Segment Start: STUDY MATERIAL

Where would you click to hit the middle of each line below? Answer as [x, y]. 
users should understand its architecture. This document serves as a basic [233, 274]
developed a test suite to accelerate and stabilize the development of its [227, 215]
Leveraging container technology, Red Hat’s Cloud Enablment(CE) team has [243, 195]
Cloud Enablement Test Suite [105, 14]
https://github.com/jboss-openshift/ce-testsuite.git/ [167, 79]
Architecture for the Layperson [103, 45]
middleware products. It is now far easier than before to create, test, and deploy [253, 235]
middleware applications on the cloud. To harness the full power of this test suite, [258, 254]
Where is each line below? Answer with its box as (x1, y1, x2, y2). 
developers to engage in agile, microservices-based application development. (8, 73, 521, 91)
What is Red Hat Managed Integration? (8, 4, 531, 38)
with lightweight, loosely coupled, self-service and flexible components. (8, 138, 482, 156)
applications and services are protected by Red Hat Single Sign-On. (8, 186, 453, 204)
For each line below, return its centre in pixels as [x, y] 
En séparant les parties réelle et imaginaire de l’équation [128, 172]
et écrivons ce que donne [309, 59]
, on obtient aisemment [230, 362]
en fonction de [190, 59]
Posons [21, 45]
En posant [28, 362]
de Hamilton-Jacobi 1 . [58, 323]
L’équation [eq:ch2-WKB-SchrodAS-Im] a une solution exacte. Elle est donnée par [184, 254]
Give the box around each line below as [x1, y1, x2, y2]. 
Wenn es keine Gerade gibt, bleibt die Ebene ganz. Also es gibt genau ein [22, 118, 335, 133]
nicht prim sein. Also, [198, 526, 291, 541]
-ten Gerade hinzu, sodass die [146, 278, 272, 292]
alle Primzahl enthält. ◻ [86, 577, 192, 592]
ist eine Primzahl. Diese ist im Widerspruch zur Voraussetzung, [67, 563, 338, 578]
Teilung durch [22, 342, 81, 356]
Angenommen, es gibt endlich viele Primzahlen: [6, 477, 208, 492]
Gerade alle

Segment End: STUDY MATERIAL

▸ **EXERCISE BRIEF**
Every entry, written out exactly, is what the response should contain.

▸ **RESULT OF THE EXERCISE**
Where would you click to hit the middle of each line below? Answer as [x, y]. 
users should understand its architecture. This document serves as a basic [233, 274]
developed a test suite to accelerate and stabilize the development of its [227, 215]
Leveraging container technology, Red Hat’s Cloud Enablment(CE) team has [243, 195]
Cloud Enablement Test Suite [105, 14]
https://github.com/jboss-openshift/ce-testsuite.git/ [167, 79]
Architecture for the Layperson [103, 45]
middleware products. It is now far easier than before to create, test, and deploy [253, 235]
middleware applications on the cloud. To harness the full power of this test suite, [258, 254]
Where is each line below? Answer with its box as (x1, y1, x2, y2). 
developers to engage in agile, microservices-based application development. (8, 73, 521, 91)
What is Red Hat Managed Integration? (8, 4, 531, 38)
with lightweight, loosely coupled, self-service and flexible components. (8, 138, 482, 156)
applications and services are protected by Red Hat Single Sign-On. (8, 186, 453, 204)
For each line below, return its centre in pixels as [x, y] 
En séparant les parties réelle et imaginaire de l’équation [128, 172]
et écrivons ce que donne [309, 59]
, on obtient aisemment [230, 362]
en fonction de [190, 59]
Posons [21, 45]
En posant [28, 362]
de Hamilton-Jacobi 1 . [58, 323]
L’équation [eq:ch2-WKB-SchrodAS-Im] a une solution exacte. Elle est donnée par [184, 254]
Give the box around each line below as [x1, y1, x2, y2]. 
Wenn es keine Gerade gibt, bleibt die Ebene ganz. Also es gibt genau ein [22, 118, 335, 133]
nicht prim sein. Also, [198, 526, 291, 541]
-ten Gerade hinzu, sodass die [146, 278, 272, 292]
alle Primzahl enthält. ◻ [86, 577, 192, 592]
ist eine Primzahl. Diese ist im Widerspruch zur Voraussetzung, [67, 563, 338, 578]
Teilung durch [22, 342, 81, 356]
Angenommen, es gibt endlich viele Primzahlen: [6, 477, 208, 492]
Gerade alle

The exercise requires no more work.